__WHAT YOU WILL DO__
Below is a block of entries; repeat exactly the lines starting at the line that contains "Where is each" and ending at the line that contains "many objects and", both included.

__INFORMATION__
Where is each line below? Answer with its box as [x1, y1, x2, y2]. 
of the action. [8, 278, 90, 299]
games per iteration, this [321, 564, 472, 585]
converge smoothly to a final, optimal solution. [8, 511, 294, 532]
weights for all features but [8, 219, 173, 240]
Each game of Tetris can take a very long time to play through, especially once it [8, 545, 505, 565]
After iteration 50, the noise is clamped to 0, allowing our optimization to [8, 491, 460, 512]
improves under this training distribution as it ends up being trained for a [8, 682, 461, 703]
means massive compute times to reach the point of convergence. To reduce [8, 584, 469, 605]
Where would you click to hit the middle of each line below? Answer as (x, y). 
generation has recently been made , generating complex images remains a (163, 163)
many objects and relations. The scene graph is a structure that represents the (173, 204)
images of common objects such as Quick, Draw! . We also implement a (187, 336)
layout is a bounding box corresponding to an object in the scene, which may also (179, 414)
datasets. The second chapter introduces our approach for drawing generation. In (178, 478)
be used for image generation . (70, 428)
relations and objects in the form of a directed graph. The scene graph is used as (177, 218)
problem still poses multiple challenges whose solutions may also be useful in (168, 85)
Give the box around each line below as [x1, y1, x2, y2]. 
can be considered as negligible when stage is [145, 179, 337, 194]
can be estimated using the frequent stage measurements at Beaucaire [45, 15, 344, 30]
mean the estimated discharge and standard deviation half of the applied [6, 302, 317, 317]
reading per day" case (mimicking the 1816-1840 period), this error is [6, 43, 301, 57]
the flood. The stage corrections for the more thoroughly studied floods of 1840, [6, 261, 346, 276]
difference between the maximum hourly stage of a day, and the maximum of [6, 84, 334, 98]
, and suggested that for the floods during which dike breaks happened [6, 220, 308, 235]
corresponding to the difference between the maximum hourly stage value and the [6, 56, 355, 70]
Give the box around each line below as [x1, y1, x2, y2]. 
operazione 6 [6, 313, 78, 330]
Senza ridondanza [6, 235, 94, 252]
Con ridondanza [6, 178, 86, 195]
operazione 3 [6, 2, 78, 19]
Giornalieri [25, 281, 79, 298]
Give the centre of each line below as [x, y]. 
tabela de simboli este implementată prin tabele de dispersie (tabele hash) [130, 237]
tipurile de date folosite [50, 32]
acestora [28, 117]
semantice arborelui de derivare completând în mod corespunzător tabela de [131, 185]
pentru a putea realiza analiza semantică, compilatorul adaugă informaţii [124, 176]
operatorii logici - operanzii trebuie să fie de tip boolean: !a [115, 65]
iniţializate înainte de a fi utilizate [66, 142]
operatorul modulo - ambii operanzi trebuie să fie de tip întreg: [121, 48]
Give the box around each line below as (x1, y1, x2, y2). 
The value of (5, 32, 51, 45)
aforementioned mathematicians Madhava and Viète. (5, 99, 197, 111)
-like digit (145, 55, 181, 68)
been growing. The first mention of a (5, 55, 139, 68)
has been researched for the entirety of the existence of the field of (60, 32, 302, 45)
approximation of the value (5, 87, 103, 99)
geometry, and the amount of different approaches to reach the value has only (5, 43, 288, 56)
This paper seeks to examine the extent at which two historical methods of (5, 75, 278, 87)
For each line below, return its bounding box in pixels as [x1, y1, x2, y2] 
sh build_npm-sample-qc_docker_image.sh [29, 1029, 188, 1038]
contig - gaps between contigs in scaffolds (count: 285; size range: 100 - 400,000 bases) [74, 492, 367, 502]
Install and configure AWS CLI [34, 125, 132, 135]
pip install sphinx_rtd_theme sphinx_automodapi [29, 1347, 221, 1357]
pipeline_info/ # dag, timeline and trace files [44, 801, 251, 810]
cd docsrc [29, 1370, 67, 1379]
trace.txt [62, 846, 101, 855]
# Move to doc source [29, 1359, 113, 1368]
==
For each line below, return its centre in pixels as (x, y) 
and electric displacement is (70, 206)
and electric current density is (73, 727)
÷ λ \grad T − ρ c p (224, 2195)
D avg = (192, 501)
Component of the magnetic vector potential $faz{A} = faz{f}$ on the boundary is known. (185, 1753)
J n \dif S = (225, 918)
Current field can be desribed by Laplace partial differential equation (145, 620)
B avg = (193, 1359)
==
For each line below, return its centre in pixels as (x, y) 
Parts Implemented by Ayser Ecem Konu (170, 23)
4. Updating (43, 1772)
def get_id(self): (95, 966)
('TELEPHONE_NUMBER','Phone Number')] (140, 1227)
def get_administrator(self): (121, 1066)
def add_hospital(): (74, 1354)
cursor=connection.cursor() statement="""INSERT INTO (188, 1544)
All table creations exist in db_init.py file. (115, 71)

__WRITTEN ANSWER__
Where is each line below? Answer with its box as [x1, y1, x2, y2]. 
of the action. [8, 278, 90, 299]
games per iteration, this [321, 564, 472, 585]
converge smoothly to a final, optimal solution. [8, 511, 294, 532]
weights for all features but [8, 219, 173, 240]
Each game of Tetris can take a very long time to play through, especially once it [8, 545, 505, 565]
After iteration 50, the noise is clamped to 0, allowing our optimization to [8, 491, 460, 512]
improves under this training distribution as it ends up being trained for a [8, 682, 461, 703]
means massive compute times to reach the point of convergence. To reduce [8, 584, 469, 605]
Where would you click to hit the middle of each line below? Answer as (x, y). 
generation has recently been made , generating complex images remains a (163, 163)
many objects and relations. The scene graph is a structure that represents the (173, 204)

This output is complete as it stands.